Belarusian journalist (born 1979)

Natalya Valyatsinawna Radina (Наталля Валянцінаўна Радзіна, born 3 May 1979), also known as Natalya Radzina, is a Belarusian journalist and the editor-in-chief of the independent news site Charter 97, which publishes many articles critical of the regime of Belarusian president Aleksandr Lukashenko.

==Editorship of Charter 97==
Following the disputed December 2010 presidential election—in which pro-democracy candidate Andrei Sannikov lost to Lukashenko—a number of opposition protesters took to the streets, alleging fraud. Radina and the Charter 97 staff posted numerous articles documenting arrests and injuries to the protesters by state security forces.

==Repression==
On 21 December 2010, the Charter 97 office was raided by agents of the State Security Committee of the Republic of Belarus (known in Russian as the "KGB"). Radina only had time to post "We're all at the KGB" on the site before being arrested and taken away.

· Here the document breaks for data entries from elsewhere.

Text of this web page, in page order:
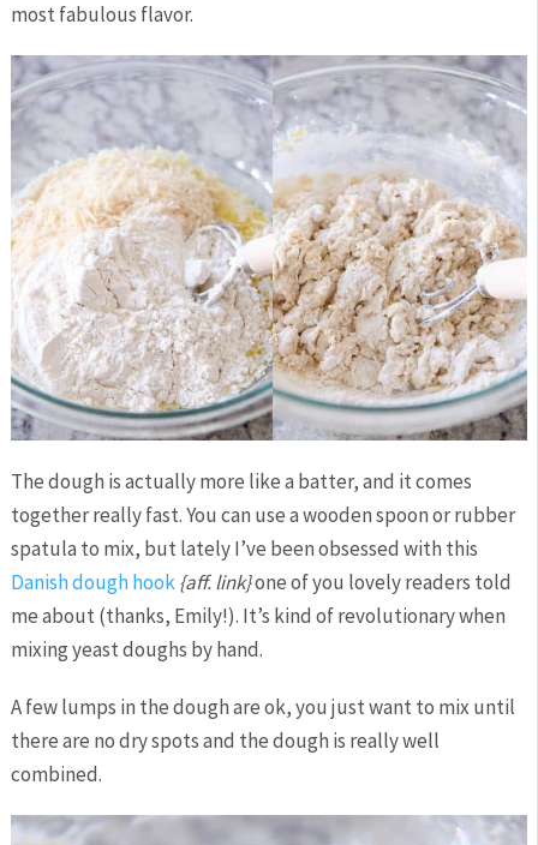
most fabulous flavor.
The dough is actually more like a batter, and it comes
together really fast. You can use a wooden spoon or rubber
spatula to mix, but lately I’ve been obsessed with this
Danish dough hook{aff. link}one of you lovely readers told
me about (thanks, Emily!). It’s kind of revolutionary when
mixing yeast doughs by hand.
A few lumps in the dough are ok, you just want to mix until
there are no dry spots and the dough is really well
combined.
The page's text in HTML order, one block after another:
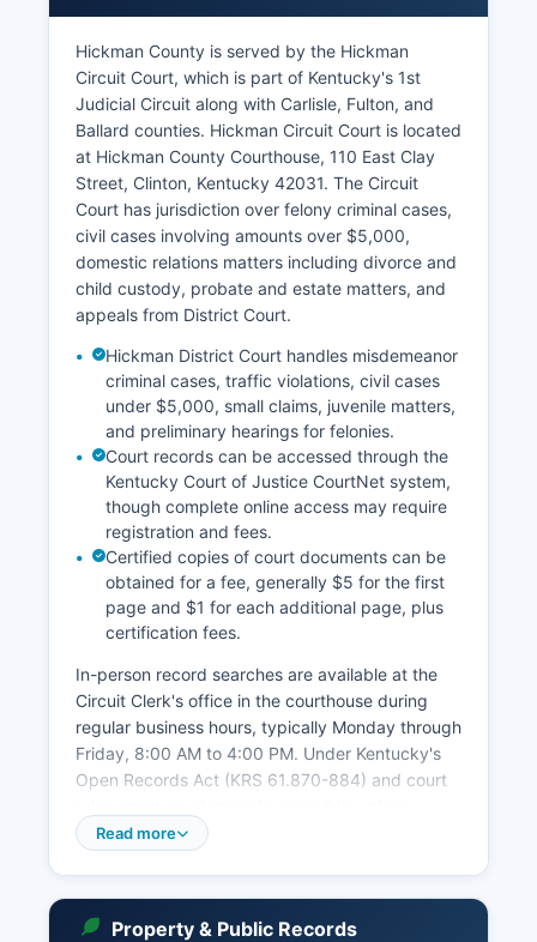
Hickman County is served by the Hickman
Circuit Court, which is part of Kentucky's 1st
Judicial Circuit along with Carlisle, Fulton, and
Ballard counties. Hickman Circuit Court is located
at Hickman County Courthouse, 110 East Clay
Street, Clinton, Kentucky 42031. The Circuit
Court has jurisdiction over felony criminal cases,
civil cases involving amounts over $5,000,
domestic relations matters including divorce and
child custody, probate and estate matters, and
appeals from District Court.
Hickman District Court handles misdemeanor
criminal cases, traffic violations, civil cases
under $5,000, small claims, juvenile matters,
and preliminary hearings for felonies.
Court records can be accessed through the
Kentucky Court of Justice CourtNet system,
though complete online access may require
registration and fees.
Certified copies of court documents can be
obtained for a fee, generally $5 for the first
page and $1 for each additional page, plus
certification fees.
In-person record searches are available at the
Circuit Clerk's office in the courthouse during
regular business hours, typically Monday through
Friday, 8:00 AM to 4:00 PM. Under Kentucky's
Open Records Act (KRS 61.870-884) and court
sealed by court order, involving juveniles, or
Read more
Property & Public Records

Radina was then indicted on charges of "organizing mass disorder", an offense carrying a possible fifteen-year jail sentence. Amnesty International named her a prisoner of conscience and demanded her release, as did the Committee to Protect Journalists. Radina was released on 31 January 2011 on the condition that she relocate from the capital of Minsk to her hometown of Kobrin. She was told not to leave Kobrin and to check in daily with police; in addition, her passport was confiscated, and she was forbidden to speak about her case.

Unable to work, Radina fled from Belarus to Russia in March 2011. She spent four months in hiding in Moscow before receiving asylum from Poland and moving there to live. She continues to act as editor-in-chief of Charter 97. Later in 2011 she got political asylum in Lithuania.

In July 2018, while living in Poland, Radina received a death threat that she attributed to Belarusian authorities. Reporters Without Borders called for the Polish authorities to identify the source of the threat and provide protection for Radina.

==Awards==
In November 2011, The Committee to Protect Journalists presented Radina its International Press Freedom Award, "an annual recognition of courageous journalism". In her acceptance speech, Radina blamed "foreign indifference" for the continued dictatorship of Lukashenko and called on foreign governments to remember that "all of Belarus today is a big prison".